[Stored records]
────

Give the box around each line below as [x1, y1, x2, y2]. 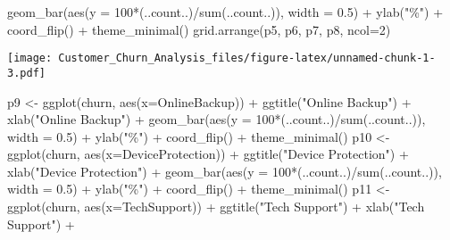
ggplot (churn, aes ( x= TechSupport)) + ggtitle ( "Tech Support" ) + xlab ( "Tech [7, 197, 425, 216]
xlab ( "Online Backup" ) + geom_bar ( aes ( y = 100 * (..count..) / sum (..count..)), [7, 110, 426, 128]
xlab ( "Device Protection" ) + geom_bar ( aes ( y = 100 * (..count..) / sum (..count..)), [7, 161, 442, 180]
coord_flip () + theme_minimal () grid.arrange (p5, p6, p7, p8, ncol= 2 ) [7, 20, 391, 38]
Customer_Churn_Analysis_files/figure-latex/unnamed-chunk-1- [58, 52, 436, 65]
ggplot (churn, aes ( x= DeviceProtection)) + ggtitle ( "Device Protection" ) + [7, 145, 409, 163]
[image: [7, 52, 53, 65]
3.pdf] [7, 66, 46, 79]
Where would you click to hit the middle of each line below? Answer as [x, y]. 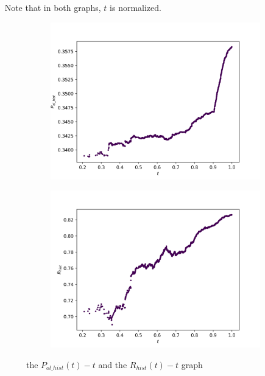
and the [113, 364]
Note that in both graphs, [53, 7]
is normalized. [136, 7]
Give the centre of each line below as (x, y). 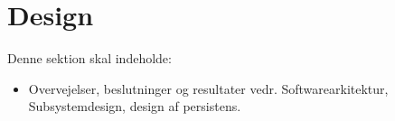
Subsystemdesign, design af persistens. (135, 106)
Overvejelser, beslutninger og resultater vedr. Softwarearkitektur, (208, 88)
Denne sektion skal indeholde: (89, 58)
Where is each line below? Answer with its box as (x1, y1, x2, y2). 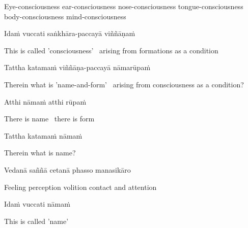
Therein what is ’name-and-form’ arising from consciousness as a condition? (4, 79, 244, 89)
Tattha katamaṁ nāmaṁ (4, 130, 82, 141)
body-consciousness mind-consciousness (4, 11, 126, 21)
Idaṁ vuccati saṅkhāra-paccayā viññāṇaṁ (4, 28, 135, 39)
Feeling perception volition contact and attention (4, 181, 157, 192)
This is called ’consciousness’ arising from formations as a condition (4, 45, 218, 55)
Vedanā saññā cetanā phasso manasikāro (4, 164, 131, 175)
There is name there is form (4, 113, 95, 124)
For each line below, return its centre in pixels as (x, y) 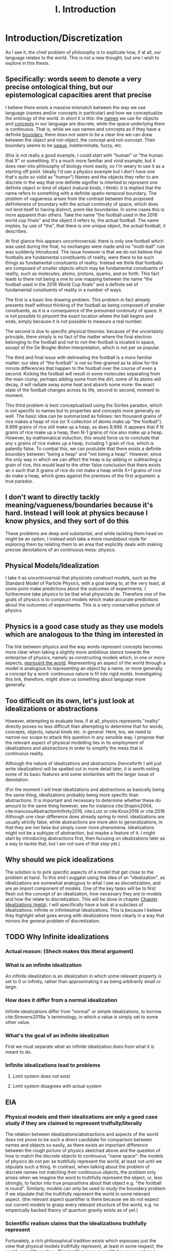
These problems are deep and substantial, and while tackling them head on (84, 533)
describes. (17, 231)
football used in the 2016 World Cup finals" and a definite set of (72, 284)
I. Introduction (85, 9)
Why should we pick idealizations (60, 860)
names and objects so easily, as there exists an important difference (77, 1145)
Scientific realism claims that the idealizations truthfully (76, 1223)
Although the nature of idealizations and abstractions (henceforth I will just (83, 763)
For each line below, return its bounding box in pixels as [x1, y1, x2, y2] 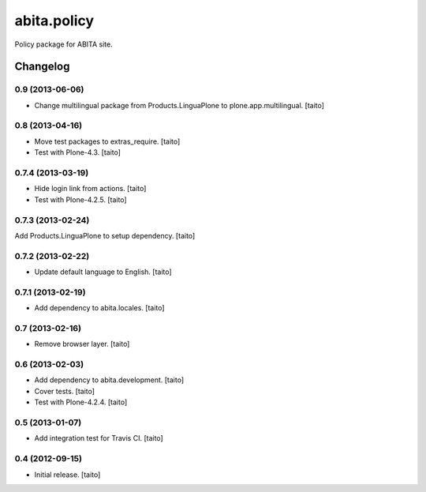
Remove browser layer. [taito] [34, 340, 130, 349]
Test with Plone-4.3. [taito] [34, 148, 121, 157]
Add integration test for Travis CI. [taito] [34, 434, 163, 443]
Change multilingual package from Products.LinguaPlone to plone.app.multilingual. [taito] [34, 100, 325, 110]
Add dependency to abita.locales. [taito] [34, 303, 165, 313]
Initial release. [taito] [34, 470, 101, 479]
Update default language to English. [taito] [34, 267, 173, 276]
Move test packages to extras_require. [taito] [34, 137, 181, 146]
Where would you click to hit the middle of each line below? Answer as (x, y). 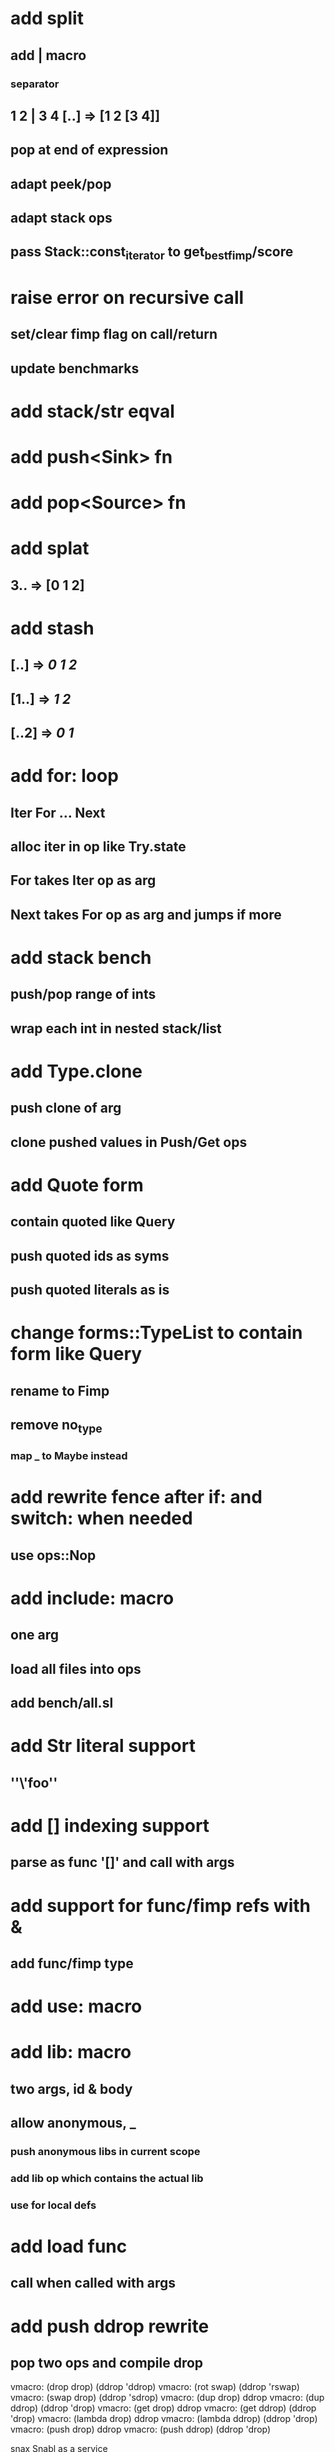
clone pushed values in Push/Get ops (129, 1142)
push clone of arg (66, 1108)
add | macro (48, 55)
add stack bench (81, 958)
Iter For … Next (58, 812)
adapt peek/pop (61, 183)
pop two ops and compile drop (107, 2362)
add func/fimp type (72, 1963)
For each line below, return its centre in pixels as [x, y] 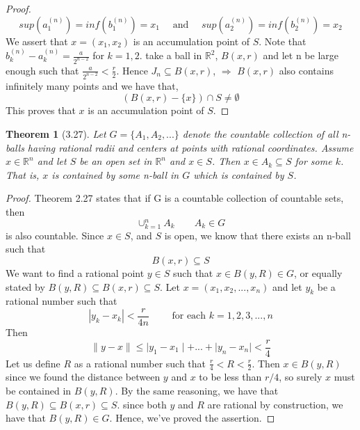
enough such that [42, 70]
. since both [142, 404]
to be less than [230, 377]
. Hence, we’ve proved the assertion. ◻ [192, 418]
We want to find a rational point [75, 272]
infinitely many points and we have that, [92, 85]
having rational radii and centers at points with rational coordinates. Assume [190, 147]
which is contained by [239, 174]
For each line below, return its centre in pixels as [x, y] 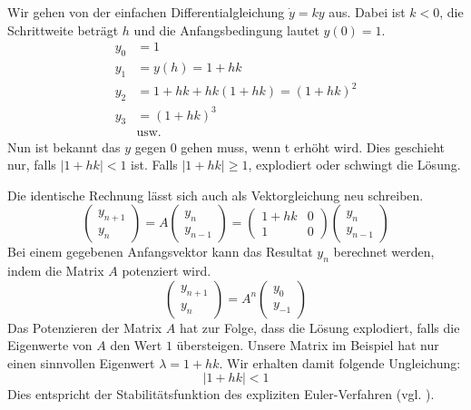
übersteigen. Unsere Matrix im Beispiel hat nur [308, 345]
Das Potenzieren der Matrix [85, 327]
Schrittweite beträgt [63, 29]
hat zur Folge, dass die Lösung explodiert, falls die [319, 327]
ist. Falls [154, 165]
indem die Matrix [56, 271]
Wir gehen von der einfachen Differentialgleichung [146, 12]
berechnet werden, [384, 252]
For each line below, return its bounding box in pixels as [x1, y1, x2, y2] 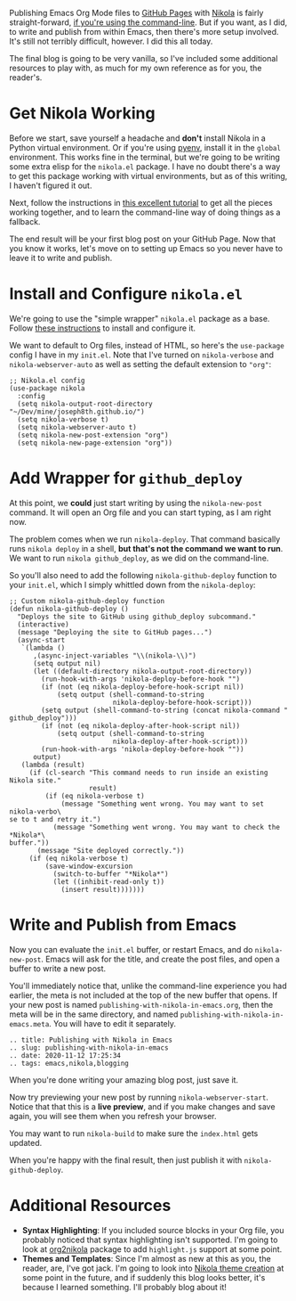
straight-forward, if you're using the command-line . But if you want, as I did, [9, 17, 288, 28]
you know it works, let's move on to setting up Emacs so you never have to [9, 242, 283, 253]
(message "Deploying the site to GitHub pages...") [17, 627, 213, 636]
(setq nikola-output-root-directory [17, 399, 153, 408]
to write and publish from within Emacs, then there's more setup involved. [9, 27, 279, 37]
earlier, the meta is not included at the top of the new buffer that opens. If [9, 989, 278, 1001]
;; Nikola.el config [9, 376, 86, 385]
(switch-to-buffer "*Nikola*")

────

Assignment
Looking only at the data above, say how many of its lines contain the string "ggplot", and nothing more.

Response for this exercise
2